Stored entries
++++++

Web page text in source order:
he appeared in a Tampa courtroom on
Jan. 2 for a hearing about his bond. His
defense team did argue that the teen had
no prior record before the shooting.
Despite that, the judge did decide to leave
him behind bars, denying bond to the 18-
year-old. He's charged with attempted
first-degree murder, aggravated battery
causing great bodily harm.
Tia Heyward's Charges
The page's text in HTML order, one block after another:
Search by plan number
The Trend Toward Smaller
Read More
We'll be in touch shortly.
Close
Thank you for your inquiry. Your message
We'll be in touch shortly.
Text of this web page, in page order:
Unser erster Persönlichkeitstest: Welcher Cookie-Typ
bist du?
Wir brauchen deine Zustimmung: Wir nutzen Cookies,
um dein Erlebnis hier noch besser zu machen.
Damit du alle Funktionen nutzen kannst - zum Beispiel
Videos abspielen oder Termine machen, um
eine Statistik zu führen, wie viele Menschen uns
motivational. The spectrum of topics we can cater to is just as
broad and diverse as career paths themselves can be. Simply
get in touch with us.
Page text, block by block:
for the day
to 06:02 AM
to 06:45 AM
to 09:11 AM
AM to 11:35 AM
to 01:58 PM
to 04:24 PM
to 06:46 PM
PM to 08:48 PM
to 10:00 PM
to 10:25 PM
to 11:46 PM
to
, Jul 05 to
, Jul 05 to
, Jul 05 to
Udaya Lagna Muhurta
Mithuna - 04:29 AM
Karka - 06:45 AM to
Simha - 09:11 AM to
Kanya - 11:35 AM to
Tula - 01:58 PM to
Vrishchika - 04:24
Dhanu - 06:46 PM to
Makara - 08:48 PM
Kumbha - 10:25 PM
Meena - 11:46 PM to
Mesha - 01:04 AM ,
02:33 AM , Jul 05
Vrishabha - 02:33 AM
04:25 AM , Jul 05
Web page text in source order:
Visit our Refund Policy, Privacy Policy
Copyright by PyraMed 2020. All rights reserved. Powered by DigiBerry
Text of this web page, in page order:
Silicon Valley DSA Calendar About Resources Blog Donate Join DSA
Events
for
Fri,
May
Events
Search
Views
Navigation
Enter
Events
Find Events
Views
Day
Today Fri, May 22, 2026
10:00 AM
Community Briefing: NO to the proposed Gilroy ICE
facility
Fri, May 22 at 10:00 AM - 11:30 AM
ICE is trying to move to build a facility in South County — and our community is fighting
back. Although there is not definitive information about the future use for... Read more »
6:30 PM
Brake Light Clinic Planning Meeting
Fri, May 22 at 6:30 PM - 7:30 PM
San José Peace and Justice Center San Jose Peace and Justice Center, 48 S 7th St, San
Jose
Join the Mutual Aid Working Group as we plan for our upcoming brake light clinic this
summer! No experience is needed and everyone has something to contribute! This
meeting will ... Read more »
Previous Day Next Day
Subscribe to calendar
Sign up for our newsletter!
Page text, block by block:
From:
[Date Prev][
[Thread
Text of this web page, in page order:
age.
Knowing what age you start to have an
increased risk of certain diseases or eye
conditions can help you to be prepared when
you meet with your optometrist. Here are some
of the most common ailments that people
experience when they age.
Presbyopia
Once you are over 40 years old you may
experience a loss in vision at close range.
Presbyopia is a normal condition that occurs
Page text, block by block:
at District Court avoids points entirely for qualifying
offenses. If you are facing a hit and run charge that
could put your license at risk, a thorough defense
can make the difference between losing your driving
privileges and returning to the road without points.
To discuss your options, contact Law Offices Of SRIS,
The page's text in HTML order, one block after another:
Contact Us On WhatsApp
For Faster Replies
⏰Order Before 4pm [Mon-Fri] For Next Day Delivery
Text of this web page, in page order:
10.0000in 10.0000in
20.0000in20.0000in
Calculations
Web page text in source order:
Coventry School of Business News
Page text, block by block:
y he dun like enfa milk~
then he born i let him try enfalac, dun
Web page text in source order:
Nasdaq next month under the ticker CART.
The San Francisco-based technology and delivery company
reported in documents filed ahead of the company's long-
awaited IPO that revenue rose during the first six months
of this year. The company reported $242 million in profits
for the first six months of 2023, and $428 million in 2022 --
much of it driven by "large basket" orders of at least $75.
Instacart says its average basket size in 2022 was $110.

++++++

■ Your goal:
All of the records above are to be returned exactly as they stand.

■ Solution to this task:
Web page text in source order:
he appeared in a Tampa courtroom on
Jan. 2 for a hearing about his bond. His
defense team did argue that the teen had
no prior record before the shooting.
Despite that, the judge did decide to leave
him behind bars, denying bond to the 18-
year-old. He's charged with attempted
first-degree murder, aggravated battery
causing great bodily harm.
Tia Heyward's Charges
The page's text in HTML order, one block after another:
Search by plan number
The Trend Toward Smaller
Read More
We'll be in touch shortly.
Close
Thank you for your inquiry. Your message
We'll be in touch shortly.
Text of this web page, in page order:
Unser erster Persönlichkeitstest: Welcher Cookie-Typ
bist du?
Wir brauchen deine Zustimmung: Wir nutzen Cookies,
um dein Erlebnis hier noch besser zu machen.
Damit du alle Funktionen nutzen kannst - zum Beispiel
Videos abspielen oder Termine machen, um
eine Statistik zu führen, wie viele Menschen uns
motivational. The spectrum of topics we can cater to is just as
broad and diverse as career paths themselves can be. Simply
get in touch with us.
Page text, block by block:
for the day
to 06:02 AM
to 06:45 AM
to 09:11 AM
AM to 11:35 AM
to 01:58 PM
to 04:24 PM
to 06:46 PM
PM to 08:48 PM
to 10:00 PM
to 10:25 PM
to 11:46 PM
to
, Jul 05 to
, Jul 05 to
, Jul 05 to
Udaya Lagna Muhurta
Mithuna - 04:29 AM
Karka - 06:45 AM to
Simha - 09:11 AM to
Kanya - 11:35 AM to
Tula - 01:58 PM to
Vrishchika - 04:24
Dhanu - 06:46 PM to
Makara - 08:48 PM
Kumbha - 10:25 PM
Meena - 11:46 PM to
Mesha - 01:04 AM ,
02:33 AM , Jul 05
Vrishabha - 02:33 AM
04:25 AM , Jul 05
Web page text in source order:
Visit our Refund Policy, Privacy Policy
Copyright by PyraMed 2020. All rights reserved. Powered by DigiBerry
Text of this web page, in page order:
Silicon Valley DSA Calendar About Resources Blog Donate Join DSA
Events
for
Fri,
May
Events
Search
Views
Navigation
Enter
Events
Find Events
Views
Day
Today Fri, May 22, 2026
10:00 AM
Community Briefing: NO to the proposed Gilroy ICE
facility
Fri, May 22 at 10:00 AM - 11:30 AM
ICE is trying to move to build a facility in South County — and our community is fighting
back. Although there is not definitive information about the future use for... Read more »
6:30 PM
Brake Light Clinic Planning Meeting
Fri, May 22 at 6:30 PM - 7:30 PM
San José Peace and Justice Center San Jose Peace and Justice Center, 48 S 7th St, San
Jose
Join the Mutual Aid Working Group as we plan for our upcoming brake light clinic this
summer! No experience is needed and everyone has something to contribute! This
meeting will ... Read more »
Previous Day Next Day
Subscribe to calendar
Sign up for our newsletter!
Page text, block by block:
From:
[Date Prev][
[Thread
Text of this web page, in page order:
age.
Knowing what age you start to have an
increased risk of certain diseases or eye
conditions can help you to be prepared when
you meet with your optometrist. Here are some
of the most common ailments that people
experience when they age.
Presbyopia
Once you are over 40 years old you may
experience a loss in vision at close range.
Presbyopia is a normal condition that occurs
Page text, block by block:
at District Court avoids points entirely for qualifying
offenses. If you are facing a hit and run charge that
could put your license at risk, a thorough defense
can make the difference between losing your driving
privileges and returning to the road without points.
To discuss your options, contact Law Offices Of SRIS,
The page's text in HTML order, one block after another:
Contact Us On WhatsApp
For Faster Replies
⏰Order Before 4pm [Mon-Fri] For Next Day Delivery
Text of this web page, in page order:
10.0000in 10.0000in
20.0000in20.0000in
Calculations
Web page text in source order:
Coventry School of Business News
Page text, block by block:
y he dun like enfa milk~
then he born i let him try enfalac, dun
Web page text in source order:
Nasdaq next month under the ticker CART.
The San Francisco-based technology and delivery company
reported in documents filed ahead of the company's long-
awaited IPO that revenue rose during the first six months
of this year. The company reported $242 million in profits
for the first six months of 2023, and $428 million in 2022 --
much of it driven by "large basket" orders of at least $75.
Instacart says its average basket size in 2022 was $110.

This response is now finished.